Start of Block

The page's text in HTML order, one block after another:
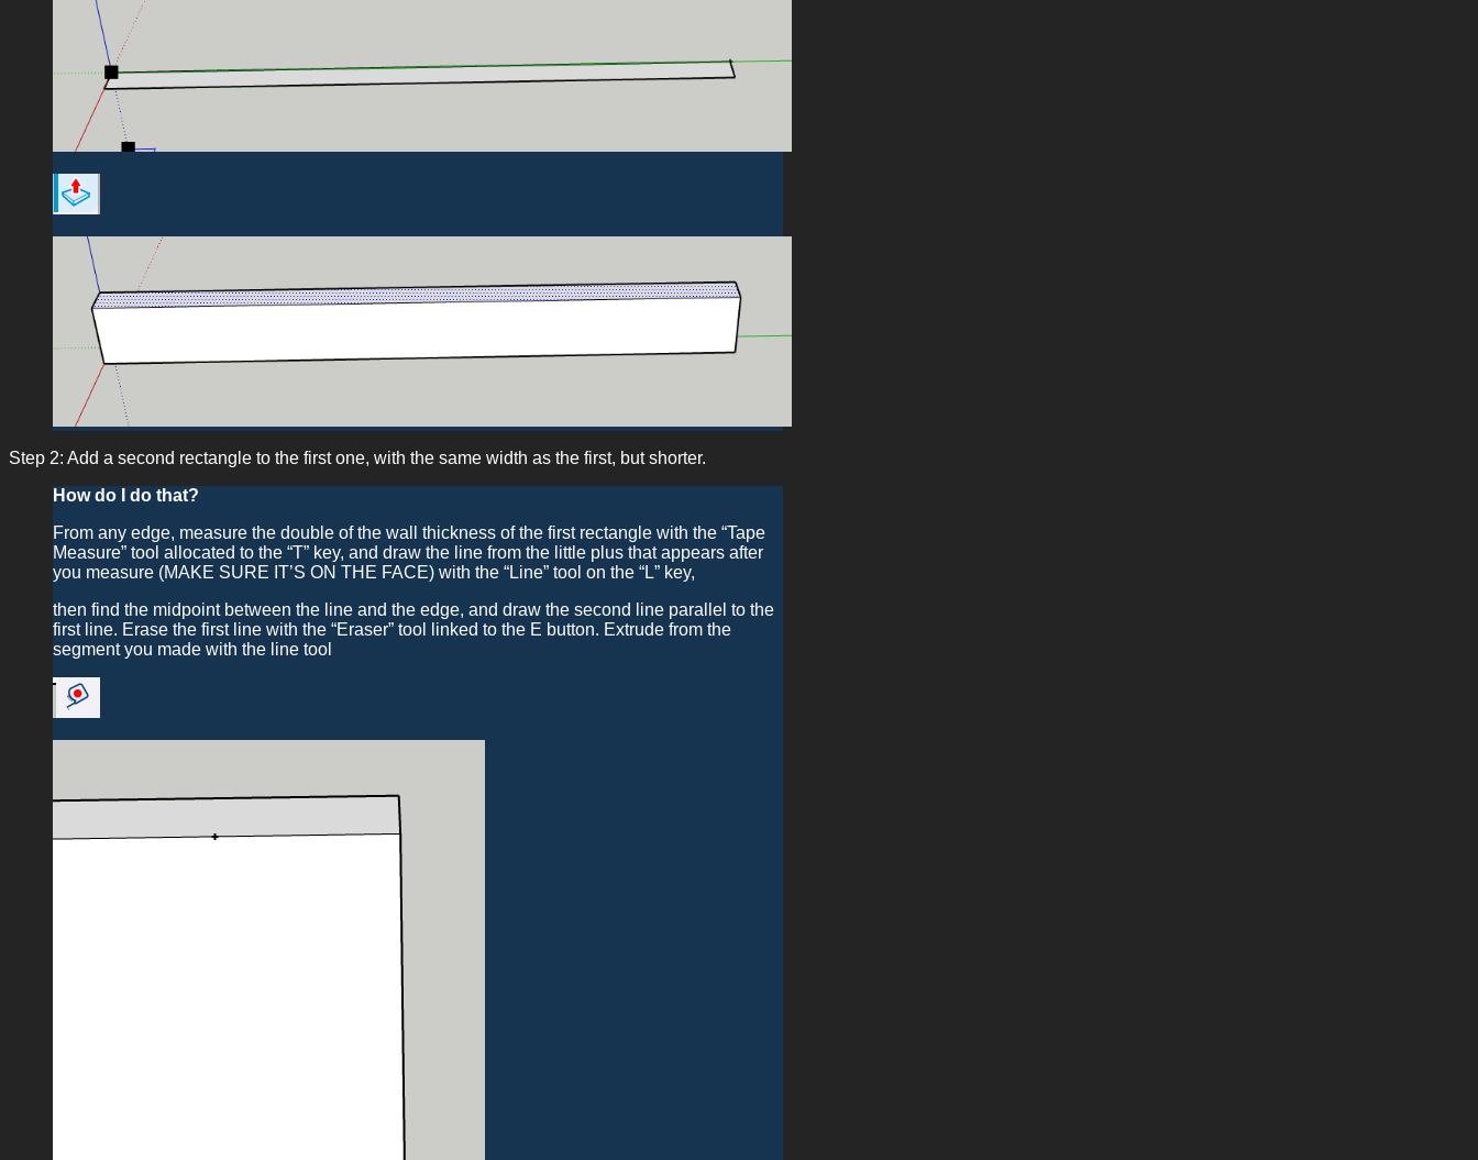
Step 2: Add a second rectangle to the first one, with the same width as the first, but shorter.
How do I do that?
From any edge, measure the double of the wall thickness of the first rectangle with the “Tape
Measure” tool allocated to the “T” key, and draw the line from the little plus that appears after
you measure (MAKE SURE IT’S ON THE FACE) with the “Line” tool on the “L” key,
then find the midpoint between the line and the edge, and draw the second line parallel to the
first line. Erase the first line with the “Eraser” tool linked to the E button. Extrude from the
segment you made with the line tool

End of Block

- **EXERCISE OBJECTIVE**
Using the entries above, repeat only the lines from the one containing "Step 2: Add" through the one containing "you measure (MAKE", end lines included.

- **EXERCISE SOLUTION**
Step 2: Add a second rectangle to the first one, with the same width as the first, but shorter.
How do I do that?
From any edge, measure the double of the wall thickness of the first rectangle with the “Tape
Measure” tool allocated to the “T” key, and draw the line from the little plus that appears after
you measure (MAKE SURE IT’S ON THE FACE) with the “Line” tool on the “L” key,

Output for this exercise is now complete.